Stored entries
=-=-=-=-=

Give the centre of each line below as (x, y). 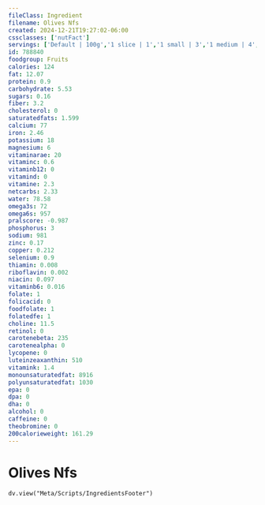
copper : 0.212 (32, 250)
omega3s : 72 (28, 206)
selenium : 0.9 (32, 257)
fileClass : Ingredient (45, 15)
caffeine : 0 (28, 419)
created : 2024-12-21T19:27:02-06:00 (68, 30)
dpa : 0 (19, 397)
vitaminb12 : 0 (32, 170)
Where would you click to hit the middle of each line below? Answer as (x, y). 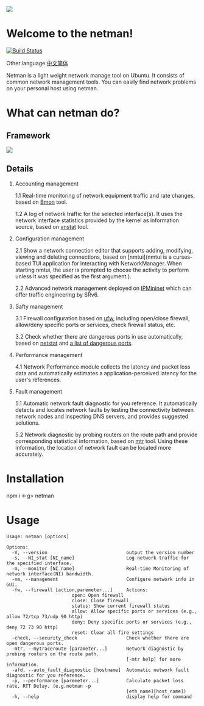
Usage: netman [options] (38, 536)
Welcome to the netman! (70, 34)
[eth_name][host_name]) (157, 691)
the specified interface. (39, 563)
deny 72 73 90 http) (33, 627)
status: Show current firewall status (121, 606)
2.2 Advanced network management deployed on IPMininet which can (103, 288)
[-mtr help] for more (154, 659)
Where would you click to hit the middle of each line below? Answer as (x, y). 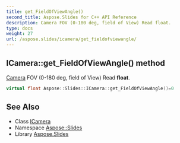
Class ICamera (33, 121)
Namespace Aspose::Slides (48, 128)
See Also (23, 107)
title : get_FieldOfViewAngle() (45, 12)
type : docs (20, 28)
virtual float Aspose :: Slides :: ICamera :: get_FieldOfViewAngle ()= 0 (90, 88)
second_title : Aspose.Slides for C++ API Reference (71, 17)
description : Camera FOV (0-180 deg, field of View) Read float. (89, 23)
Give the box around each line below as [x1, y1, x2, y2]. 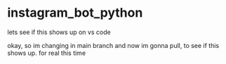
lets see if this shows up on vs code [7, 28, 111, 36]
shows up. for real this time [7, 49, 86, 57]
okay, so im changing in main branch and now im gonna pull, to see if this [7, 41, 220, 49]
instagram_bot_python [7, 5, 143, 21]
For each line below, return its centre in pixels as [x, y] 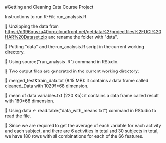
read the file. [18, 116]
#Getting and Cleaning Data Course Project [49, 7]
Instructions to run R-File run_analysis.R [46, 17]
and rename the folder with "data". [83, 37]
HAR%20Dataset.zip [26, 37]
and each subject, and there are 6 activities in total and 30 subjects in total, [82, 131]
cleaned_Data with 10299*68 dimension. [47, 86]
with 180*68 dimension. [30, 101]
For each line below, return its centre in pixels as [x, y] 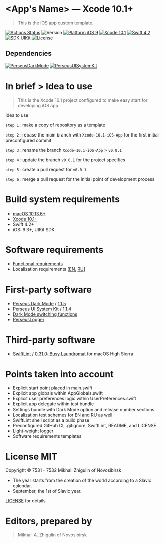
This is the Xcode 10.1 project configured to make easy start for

=-=-=-=-=

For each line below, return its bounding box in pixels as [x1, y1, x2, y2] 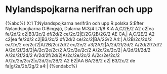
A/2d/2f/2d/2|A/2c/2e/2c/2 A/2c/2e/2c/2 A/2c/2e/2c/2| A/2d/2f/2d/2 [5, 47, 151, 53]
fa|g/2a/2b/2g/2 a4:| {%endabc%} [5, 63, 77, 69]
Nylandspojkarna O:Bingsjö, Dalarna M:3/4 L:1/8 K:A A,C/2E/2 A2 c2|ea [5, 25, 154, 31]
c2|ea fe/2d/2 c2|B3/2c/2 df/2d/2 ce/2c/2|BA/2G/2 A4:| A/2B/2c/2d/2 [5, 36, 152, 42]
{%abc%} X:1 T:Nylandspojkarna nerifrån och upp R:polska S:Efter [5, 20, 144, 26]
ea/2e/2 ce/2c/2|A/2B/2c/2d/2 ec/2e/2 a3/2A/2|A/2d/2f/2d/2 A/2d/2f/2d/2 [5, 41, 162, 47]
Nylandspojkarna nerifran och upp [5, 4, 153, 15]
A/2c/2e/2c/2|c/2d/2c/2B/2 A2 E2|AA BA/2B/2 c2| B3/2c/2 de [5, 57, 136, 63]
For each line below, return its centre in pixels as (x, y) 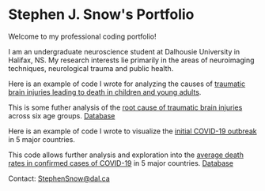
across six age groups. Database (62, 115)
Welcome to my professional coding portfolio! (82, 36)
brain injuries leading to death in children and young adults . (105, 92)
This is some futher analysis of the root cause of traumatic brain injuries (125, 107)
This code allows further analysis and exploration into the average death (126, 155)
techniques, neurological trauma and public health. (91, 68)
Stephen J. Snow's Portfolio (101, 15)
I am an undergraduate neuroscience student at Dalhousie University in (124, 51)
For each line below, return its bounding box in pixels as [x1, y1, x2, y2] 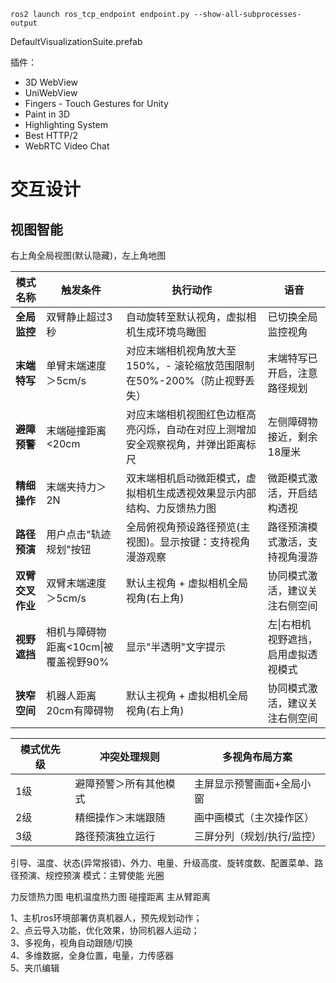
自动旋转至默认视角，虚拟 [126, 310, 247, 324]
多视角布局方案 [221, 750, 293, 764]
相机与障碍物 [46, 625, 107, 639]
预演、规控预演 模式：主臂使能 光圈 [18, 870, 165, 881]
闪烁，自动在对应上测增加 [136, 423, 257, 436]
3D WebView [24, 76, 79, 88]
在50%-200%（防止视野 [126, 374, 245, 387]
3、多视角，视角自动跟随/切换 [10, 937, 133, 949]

=-=-=-=-=

Problem
Could you repeat, exactly, only the lines above starting at the one that has "This is some" and stopping after the one that has "3、多视角，视角自动跟随/切换 [10, 937, 133, 949]", without the pictures?

Exercise solution
This is some futher analysis of the root cause of traumatic brain injuries (125, 107)
This code allows further analysis and exploration into the average death (126, 155)
techniques, neurological trauma and public health. (91, 68)
Stephen J. Snow's Portfolio (101, 15)
I am an undergraduate neuroscience student at Dalhousie University in (124, 51)
For each line below, return its bounding box in pixels as [x1, y1, x2, y2] 
自动旋转至默认视角，虚拟 [126, 310, 247, 324]
多视角布局方案 [221, 750, 293, 764]
相机与障碍物 [46, 625, 107, 639]
预演、规控预演 模式：主臂使能 光圈 [18, 870, 165, 881]
闪烁，自动在对应上测增加 [136, 423, 257, 436]
3D WebView [24, 76, 79, 88]
在50%-200%（防止视野 [126, 374, 245, 387]
3、多视角，视角自动跟随/切换 [10, 937, 133, 949]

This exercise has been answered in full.